You can search for anything in the iTunes store, same price, same selection. “Buy songs, buy whole albums if you like.”

Now he’s going to demo it.

He’s looking at the “What’s Hot” menu, and previewing John Lennon’s “Imagine.” The interface displays the stars, the number of reviews, and the price of the songs associated with Imagine. The album art is there too, which is pretty nice. (This changes the paradigm for mobile music purchasing, and will put a lot of pressure on the mobile carriers and Nokia.)

He’s demonstrating search. The search is live; he types a few letters and it displays results as he types. He touches “buy,” and a cool animation shows that the song is going into the download queue. Now he’s showing that all the songs he purchased are in the iPod touch.

“So.
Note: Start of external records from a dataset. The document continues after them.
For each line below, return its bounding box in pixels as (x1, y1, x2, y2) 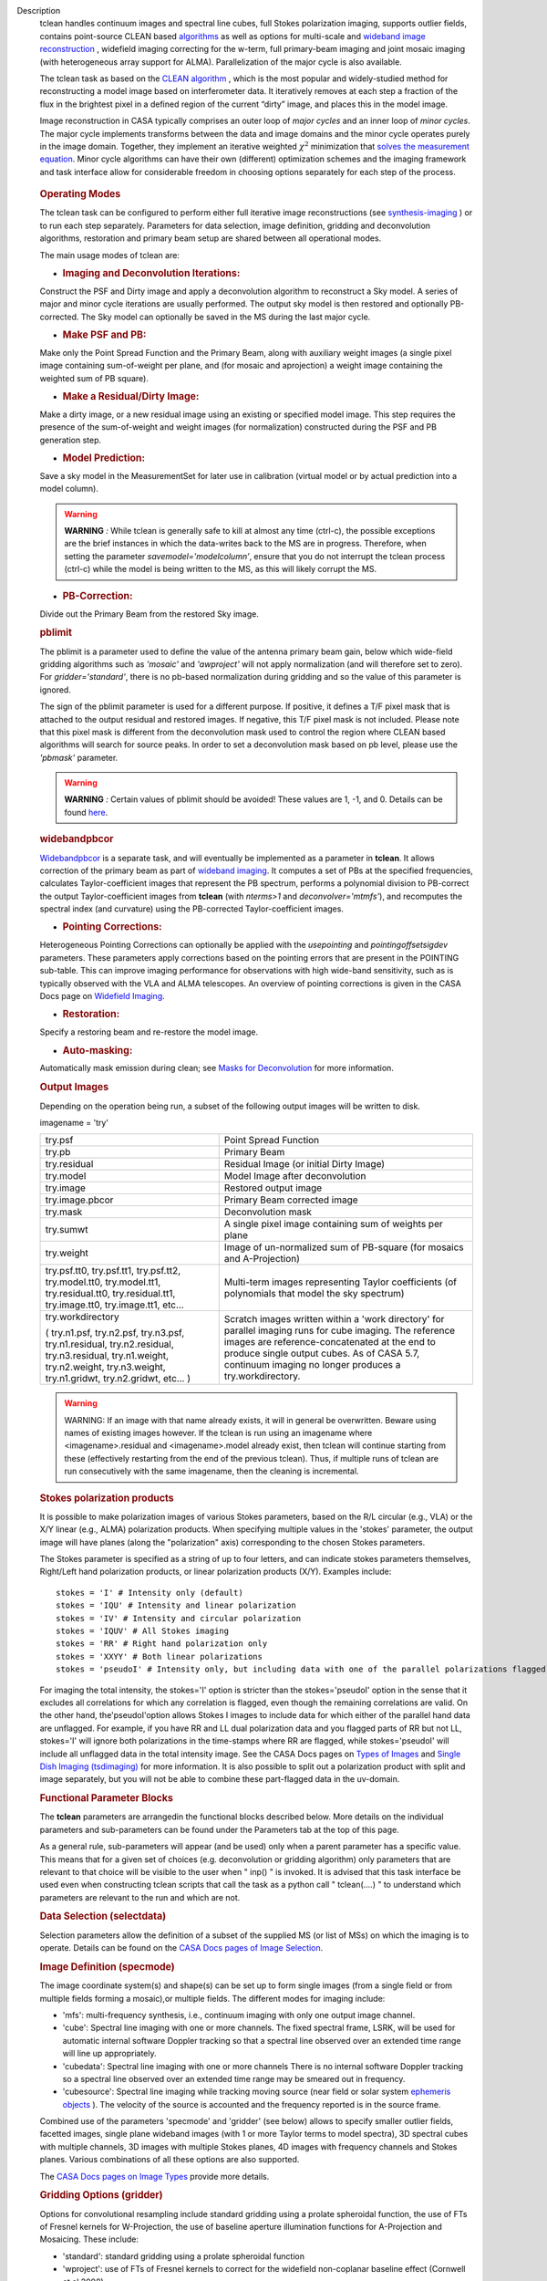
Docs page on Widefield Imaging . (39, 990, 166, 1001)
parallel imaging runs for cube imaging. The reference (223, 1324, 456, 1337)
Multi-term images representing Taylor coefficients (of (223, 1276, 458, 1288)
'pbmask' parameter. (39, 752, 119, 763)
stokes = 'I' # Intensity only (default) (56, 1588, 243, 1598)
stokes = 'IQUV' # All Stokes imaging (56, 1626, 230, 1637)
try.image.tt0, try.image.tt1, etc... (45, 1298, 184, 1311)
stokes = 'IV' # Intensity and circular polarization (56, 1613, 301, 1623)
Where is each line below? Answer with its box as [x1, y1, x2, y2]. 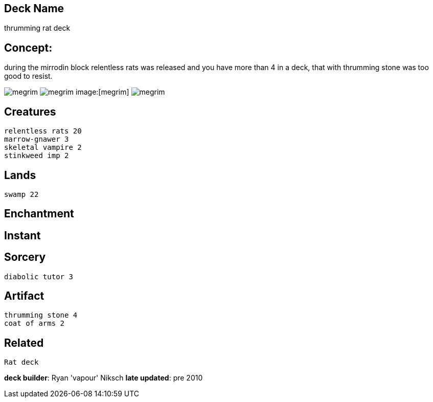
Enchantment [4, 207, 74, 220]
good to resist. [4, 72, 53, 81]
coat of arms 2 [4, 319, 65, 328]
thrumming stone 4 [4, 311, 78, 320]
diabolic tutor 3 [4, 272, 73, 281]
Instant [4, 229, 41, 242]
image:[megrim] [76, 87, 129, 97]
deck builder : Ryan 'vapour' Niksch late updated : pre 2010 [4, 373, 203, 383]
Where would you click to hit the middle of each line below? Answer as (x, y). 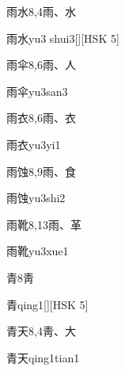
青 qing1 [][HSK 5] (47, 304)
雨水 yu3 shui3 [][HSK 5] (63, 38)
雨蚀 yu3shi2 (36, 198)
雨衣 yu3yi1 (34, 144)
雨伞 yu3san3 (37, 91)
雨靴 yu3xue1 (38, 251)
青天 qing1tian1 (43, 357)
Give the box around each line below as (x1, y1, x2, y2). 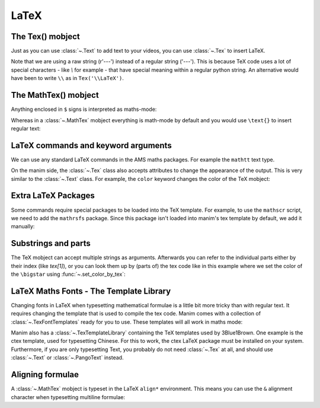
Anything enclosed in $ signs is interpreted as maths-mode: (11, 106, 157, 113)
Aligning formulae (11, 369, 79, 380)
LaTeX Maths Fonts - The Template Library (11, 286, 171, 296)
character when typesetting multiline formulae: (11, 393, 126, 400)
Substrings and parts (11, 238, 91, 248)
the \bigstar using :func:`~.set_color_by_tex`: (11, 270, 126, 278)
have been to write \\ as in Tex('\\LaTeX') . (11, 75, 124, 82)
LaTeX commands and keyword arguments (11, 140, 172, 151)
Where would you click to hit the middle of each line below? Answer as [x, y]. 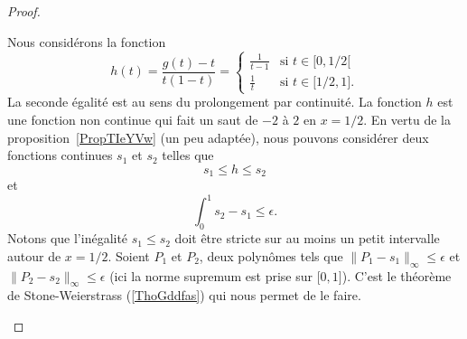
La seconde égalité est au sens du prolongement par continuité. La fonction [215, 102]
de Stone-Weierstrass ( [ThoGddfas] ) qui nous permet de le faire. [184, 295]
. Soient [129, 255]
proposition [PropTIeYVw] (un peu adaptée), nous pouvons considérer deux [218, 137]
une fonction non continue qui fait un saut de [133, 120]
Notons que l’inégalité [68, 238]
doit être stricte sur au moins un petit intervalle [307, 238]
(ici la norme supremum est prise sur [211, 275]
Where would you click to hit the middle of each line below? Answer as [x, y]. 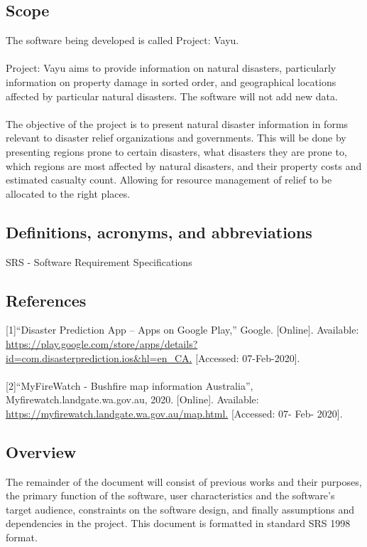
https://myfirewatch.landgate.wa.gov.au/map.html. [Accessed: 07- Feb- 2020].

Not so bad, for the new iTunes WiFi Music Store,” Jobs says.

It will be available internationally in every one of the 22 countries that iTunes operates in, Jobs says. “And we’re going to do something else, too. We’re going to bring it to the iPhone.” It will come to the iPhone via a free software update. “We’re really, really excited about the iTunes WiFi Music Store.”


There’s even one more incredible part of this, Jobs says. A partnership with Starbucks.
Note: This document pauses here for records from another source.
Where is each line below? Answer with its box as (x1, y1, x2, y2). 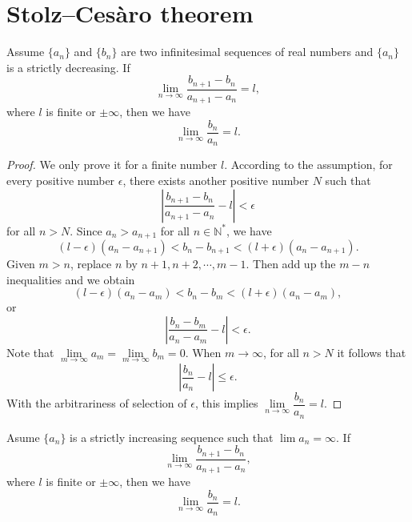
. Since (70, 222, 102, 239)
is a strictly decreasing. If (6, 58, 130, 75)
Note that (6, 343, 54, 360)
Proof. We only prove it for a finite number (6, 156, 218, 173)
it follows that (337, 343, 406, 360)
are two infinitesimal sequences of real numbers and (121, 43, 374, 60)
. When (185, 343, 222, 360)
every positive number (6, 171, 115, 188)
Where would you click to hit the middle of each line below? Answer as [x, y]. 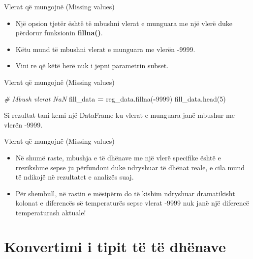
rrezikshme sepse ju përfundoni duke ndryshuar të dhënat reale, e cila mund [130, 167]
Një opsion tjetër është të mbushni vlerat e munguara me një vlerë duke [124, 23]
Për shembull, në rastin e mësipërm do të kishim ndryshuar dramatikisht [125, 193]
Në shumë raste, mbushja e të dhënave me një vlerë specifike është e [118, 157]
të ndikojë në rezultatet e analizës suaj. [75, 177]
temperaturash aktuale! [51, 212]
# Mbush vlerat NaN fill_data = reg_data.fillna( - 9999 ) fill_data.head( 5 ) [115, 98]
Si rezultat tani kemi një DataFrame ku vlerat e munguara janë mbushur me [119, 115]
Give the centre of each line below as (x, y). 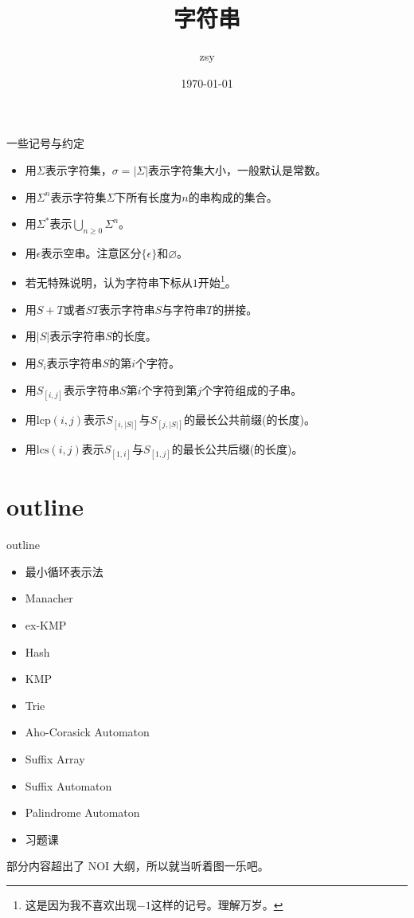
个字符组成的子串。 (252, 389)
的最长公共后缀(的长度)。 (237, 448)
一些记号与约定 (45, 143)
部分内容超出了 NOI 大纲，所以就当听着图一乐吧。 (138, 866)
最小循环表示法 (64, 571)
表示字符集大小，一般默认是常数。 (238, 169)
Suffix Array (55, 758)
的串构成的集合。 (233, 196)

in the new iTunes WiFi Store, when you get near a Starbucks, a button shows up on your device. If you hear a cool song in the Starbucks, you can buy it with a tap of your finger. If you miss the song while it’s playing, you can see the last 10 songs that played in that Starbucks.

On the iPod touch, the screen shows that it’s a Starbucks song that’s playing. You can buy it just as if you were buying from the iTunes store.

Howard Schultz, founder and chairman of Starbucks, is out on stage. He says Starbucks has 14,000 stores worldwide, 50 million customers per week; most loyal customers visit 18 times per month. The company’s opening seven new stores every day.

He says Starbucks has gotten pretty serious about the music business, and says “This is going to be transformational.” He says there will be free access to iTunes WiFi Music while at Starbucks (no login required), and he says he believes this will drive incremental traffic into stores.

“This is exclusive with iTunes,” Schultz says.

He’s talking about the rollout. October 2, Starbucks will do Seattle and New York, 600 stores. In November, San Francisco with 350 stores. Then they’ll start up in February 2008 with Los Angeles and Chicago in March. That will be 25 percent of the WiFi-enabled Starbucks stores (in the U.S. I assume), and then they will expand to the whole U.S.

Schultz leaves the stage.

“We know a lot of people are going to be very happy with this combination of coffee and iTunes,” Jobs says.


Now Jobs is taking another look at Apple’s lineup: the shuffle, the nano, the classic, the touch. “We think this is going to set a lot of people’s world’s on fire,” Jobs says. “And I’m going to include the iPhone” in the lineup, he says, because Apple has called it the best iPod ever.

“We want to get even more aggressive than this,” Jobs says. iPhones are more satisfied with iPhones than anything they’ve ever done, he says. So Apple wants to make the iPhone more affordable. Apple is on track to ship the 1 millionth iPhone by the end of the month.

So Apple is getting rid of the 4GB model, and dropping the 8GB model at $399. (This has got to be painful for anyone who has bought an iPhone already.)

Jobs calls it the best iPod lineup ever, and says Apple is ready. Jobs has all the Apple people who worked on the products stand up so they can get a round of applause.


“One of the traditions we have at our music events is … to have a musician come and perform for us,” Jobs says. This time it’s KT Tunstall.

(Interestingly, practically no one is leaving during this performance. At some previous music-related Apple events, some people cleared out before the artist was finished.)

Tunstall says she’s glad to be here, and makes a telling comment about Apple’s impact on the music business: “Steve Jobs is actually making it more fun to pay for it than steal it, which is great.”

“Thank you for all for coming very much, and we’ll see you soon,” Jobs says. The lights come on, and the event has ended.